Excerpts from a dataset
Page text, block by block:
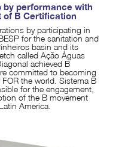
by performance with
of B Certification
by participating in
for the sanitation and
basin and its
called Ação Águas
achieved B
committed to becoming
the world. Sistema B
for the engagement,
of the B movement
America.
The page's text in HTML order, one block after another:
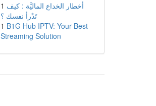
1 أخطار الخداع الماليَّة : كيف
تَدْرأ نفسك ؟
1 B1G Hub IPTV: Your Best
Streaming Solution

■ WHAT TO PRODUCE:
The records above should be returned exactly, with only their pictures held back.

■ TASK SOLUTION:
Page text, block by block:
by performance with
of B Certification
by participating in
for the sanitation and
basin and its
called Ação Águas
achieved B
committed to becoming
the world. Sistema B
for the engagement,
of the B movement
America.
The page's text in HTML order, one block after another:
1 أخطار الخداع الماليَّة : كيف
تَدْرأ نفسك ؟
1 B1G Hub IPTV: Your Best
Streaming Solution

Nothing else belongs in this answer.